§ **Activity**: Would you write out every record that follows exactly, with the pictures left out?

*** Recorded data

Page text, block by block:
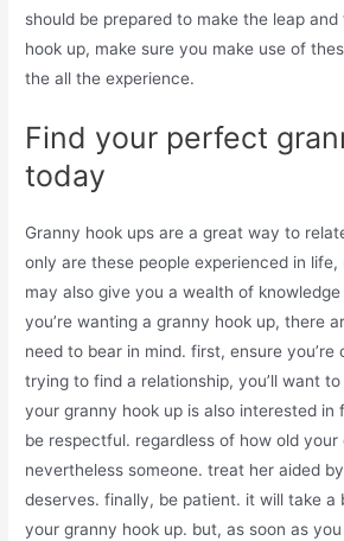
should be prepared to make the leap
hook up, make sure you make use of
the all the experience.
Find your perfect
today
Granny hook ups are a great way to
only are these people experienced in
may also give you a wealth of
you’re wanting a granny hook up, there
need to bear in mind. first, ensure
trying to find a relationship, you’ll want
your granny hook up is also interested in
be respectful. regardless of how old your
nevertheless someone. treat her aided
deserves. finally, be patient. it will take a
your granny hook up. but, as soon as
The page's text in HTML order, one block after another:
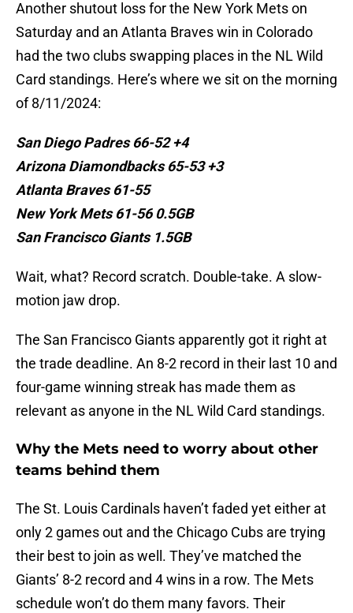
Another shutout loss for the New York Mets on
Saturday and an Atlanta Braves win in Colorado
had the two clubs swapping places in the NL Wild
Card standings. Here’s where we sit on the morning
of 8/11/2024:
San Diego Padres 66-52 +4
Arizona Diamondbacks 65-53 +3
Atlanta Braves 61-55
New York Mets 61-56 0.5GB
San Francisco Giants 1.5GB
Wait, what? Record scratch. Double-take. A slow-
motion jaw drop.
The San Francisco Giants apparently got it right at
the trade deadline. An 8-2 record in their last 10 and
four-game winning streak has made them as
relevant as anyone in the NL Wild Card standings.
Why the Mets need to worry about other
teams behind them
The St. Louis Cardinals haven’t faded yet either at
only 2 games out and the Chicago Cubs are trying
their best to join as well. They’ve matched the
Giants’ 8-2 record and 4 wins in a row. The Mets
schedule won’t do them many favors. Their
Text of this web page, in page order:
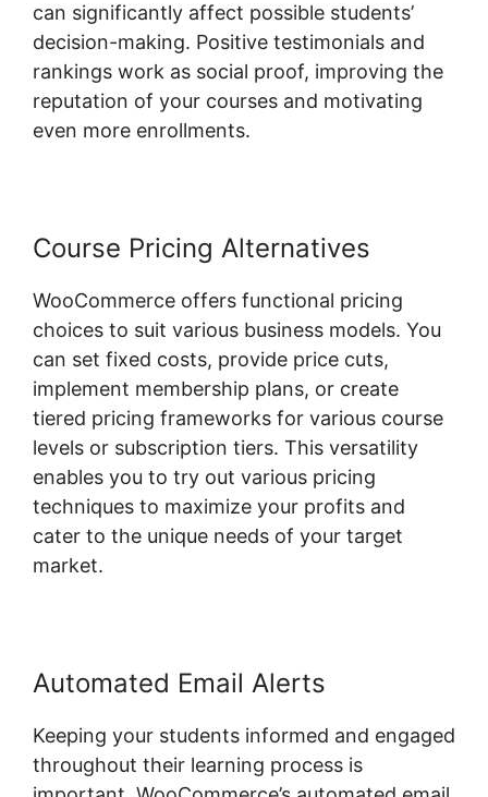
can significantly affect possible students’
decision-making. Positive testimonials and
rankings work as social proof, improving the
reputation of your courses and motivating
even more enrollments.
Course Pricing Alternatives
WooCommerce offers functional pricing
choices to suit various business models. You
can set fixed costs, provide price cuts,
implement membership plans, or create
tiered pricing frameworks for various course
levels or subscription tiers. This versatility
enables you to try out various pricing
techniques to maximize your profits and
cater to the unique needs of your target
market.
Automated Email Alerts
Keeping your students informed and engaged
throughout their learning process is
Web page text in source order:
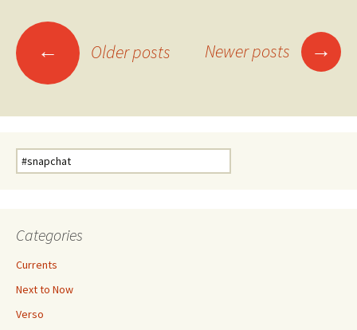
Posts
navigation
← Older posts Newer posts →
Search
for:
Categories
Currents
Next to Now
Verso
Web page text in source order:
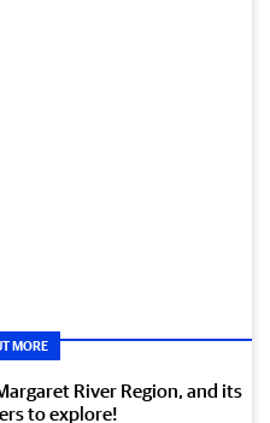
MORE
River Region, and its
to explore!
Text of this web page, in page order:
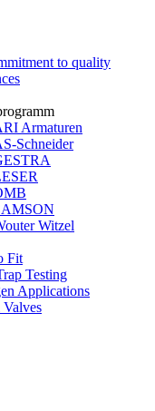
to quality
Armaturen
Schneider
Witzel
Fit
Testing
Applications
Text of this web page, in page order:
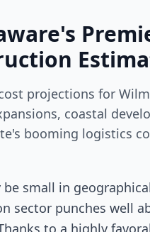
projections for
coastal
booming logistics
be small in
sector punches well
to a highly
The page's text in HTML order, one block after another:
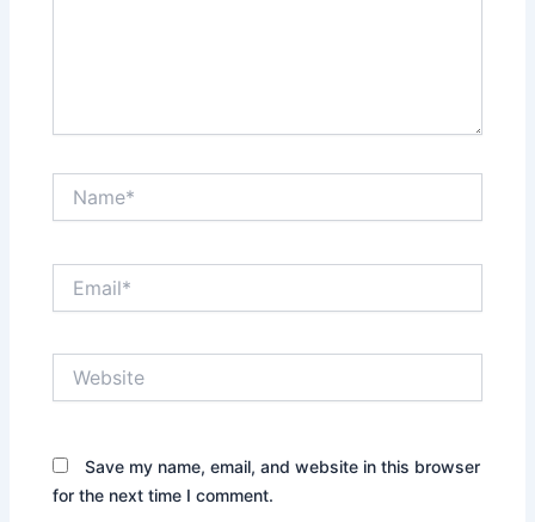
Save my name, email, and website in this browser
for the next time I comment.
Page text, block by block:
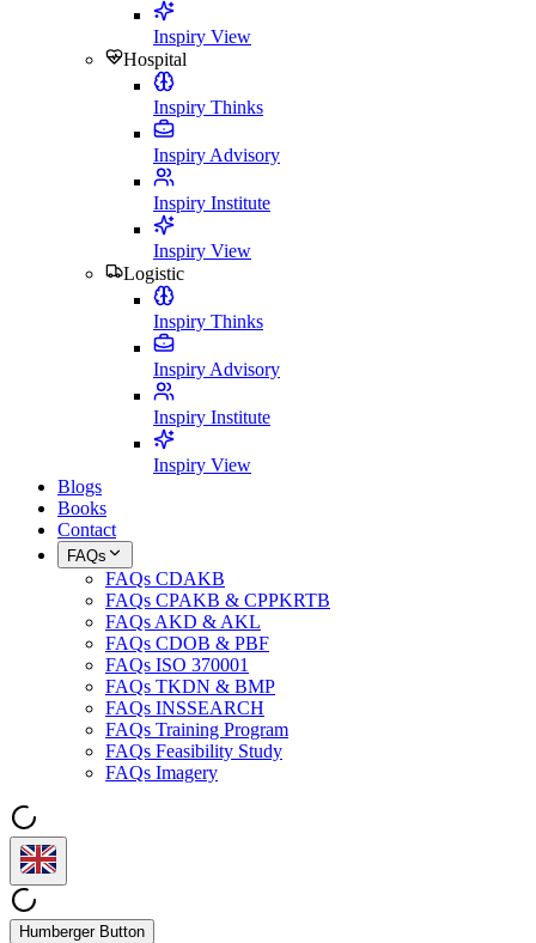
Inspiry View
Hospital
Inspiry Thinks
Inspiry Advisory
Inspiry Institute
Inspiry View
Logistic
Inspiry Thinks
Inspiry Advisory
Inspiry Institute
Inspiry View
Blogs
Books
Contact
FAQs
FAQs CDAKB
FAQs CPAKB & CPPKRTB
FAQs AKD & AKL
FAQs CDOB & PBF
FAQs ISO 370001
FAQs TKDN & BMP
FAQs INSSEARCH
FAQs Training Program
FAQs Feasibility Study
FAQs Imagery
Humberger Button
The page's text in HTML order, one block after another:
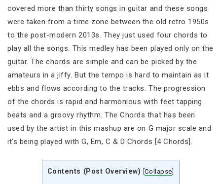
covered more than thirty songs in guitar and these songs
were taken from a time zone between the old retro 1950s
to the post-modern 2013s. They just used four chords to
play all the songs. This medley has been played only on the
guitar. The chords are simple and can be picked by the
amateurs in a jiffy. But the tempo is hard to maintain as it
ebbs and flows according to the tracks. The progression
of the chords is rapid and harmonious with feet tapping
beats and a groovy rhythm. The Chords that has been
used by the artist in this mashup are on G major scale and
it’s being played with G, Em, C & D Chords [4 Chords].
Contents (Post Overview) [Collapse]
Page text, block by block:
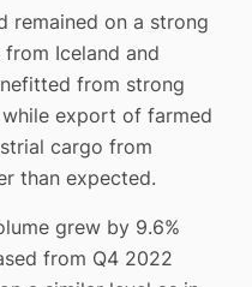
remained on a strong
Iceland and
from strong
export of farmed
cargo from
than expected.
grew by 9.6%
from Q4 2022
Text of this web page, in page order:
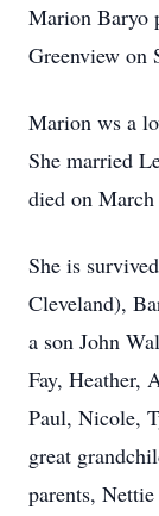
Marion Baryo
Greenview on
Marion ws a
She married
died on
She is
Cleveland),
a son John
Fay, Heather,
Paul, Nicole,
great
parents,
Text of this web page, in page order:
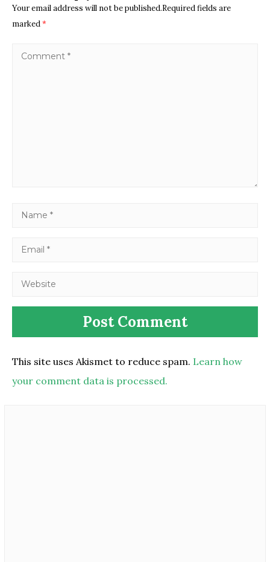
Your email address will not be published.Required fields are
marked*
This site uses Akismet to reduce spam. Learn how
your comment data is processed.
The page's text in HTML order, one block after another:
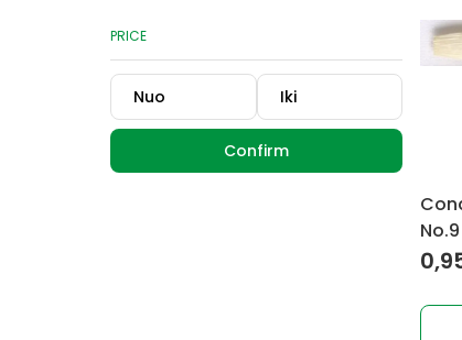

******

§ **Result of this exercise**:
Page text, block by block:
should be prepared to make the leap
hook up, make sure you make use of
the all the experience.
Find your perfect
today
Granny hook ups are a great way to
only are these people experienced in
may also give you a wealth of
you’re wanting a granny hook up, there
need to bear in mind. first, ensure
trying to find a relationship, you’ll want
your granny hook up is also interested in
be respectful. regardless of how old your
nevertheless someone. treat her aided
deserves. finally, be patient. it will take a
your granny hook up. but, as soon as
The page's text in HTML order, one block after another:
Another shutout loss for the New York Mets on
Saturday and an Atlanta Braves win in Colorado
had the two clubs swapping places in the NL Wild
Card standings. Here’s where we sit on the morning
of 8/11/2024:
San Diego Padres 66-52 +4
Arizona Diamondbacks 65-53 +3
Atlanta Braves 61-55
New York Mets 61-56 0.5GB
San Francisco Giants 1.5GB
Wait, what? Record scratch. Double-take. A slow-
motion jaw drop.
The San Francisco Giants apparently got it right at
the trade deadline. An 8-2 record in their last 10 and
four-game winning streak has made them as
relevant as anyone in the NL Wild Card standings.
Why the Mets need to worry about other
teams behind them
The St. Louis Cardinals haven’t faded yet either at
only 2 games out and the Chicago Cubs are trying
their best to join as well. They’ve matched the
Giants’ 8-2 record and 4 wins in a row. The Mets
schedule won’t do them many favors. Their
Text of this web page, in page order:
can significantly affect possible students’
decision-making. Positive testimonials and
rankings work as social proof, improving the
reputation of your courses and motivating
even more enrollments.
Course Pricing Alternatives
WooCommerce offers functional pricing
choices to suit various business models. You
can set fixed costs, provide price cuts,
implement membership plans, or create
tiered pricing frameworks for various course
levels or subscription tiers. This versatility
enables you to try out various pricing
techniques to maximize your profits and
cater to the unique needs of your target
market.
Automated Email Alerts
Keeping your students informed and engaged
throughout their learning process is
Web page text in source order:
Posts
navigation
← Older posts Newer posts →
Search
for:
Categories
Currents
Next to Now
Verso
Web page text in source order:
MORE
River Region, and its
to explore!
Text of this web page, in page order:
to quality
Armaturen
Schneider
Witzel
Fit
Testing
Applications
Text of this web page, in page order:
projections for
coastal
booming logistics
be small in
sector punches well
to a highly
The page's text in HTML order, one block after another:
Save my name, email, and website in this browser
for the next time I comment.
Page text, block by block:
Inspiry View
Hospital
Inspiry Thinks
Inspiry Advisory
Inspiry Institute
Inspiry View
Logistic
Inspiry Thinks
Inspiry Advisory
Inspiry Institute
Inspiry View
Blogs
Books
Contact
FAQs
FAQs CDAKB
FAQs CPAKB & CPPKRTB
FAQs AKD & AKL
FAQs CDOB & PBF
FAQs ISO 370001
FAQs TKDN & BMP
FAQs INSSEARCH
FAQs Training Program
FAQs Feasibility Study
FAQs Imagery
Humberger Button
The page's text in HTML order, one block after another:
covered more than thirty songs in guitar and these songs
were taken from a time zone between the old retro 1950s
to the post-modern 2013s. They just used four chords to
play all the songs. This medley has been played only on the
guitar. The chords are simple and can be picked by the
amateurs in a jiffy. But the tempo is hard to maintain as it
ebbs and flows according to the tracks. The progression
of the chords is rapid and harmonious with feet tapping
beats and a groovy rhythm. The Chords that has been
used by the artist in this mashup are on G major scale and
it’s being played with G, Em, C & D Chords [4 Chords].
Contents (Post Overview) [Collapse]
Page text, block by block:
remained on a strong
Iceland and
from strong
export of farmed
cargo from
than expected.
grew by 9.6%
from Q4 2022
Text of this web page, in page order:
Marion Baryo
Greenview on
Marion ws a
She married
died on
She is
Cleveland),
a son John
Fay, Heather,
Paul, Nicole,
great
parents,
Text of this web page, in page order:
Your email address will not be published.Required fields are
marked*
This site uses Akismet to reduce spam. Learn how
your comment data is processed.
The page's text in HTML order, one block after another:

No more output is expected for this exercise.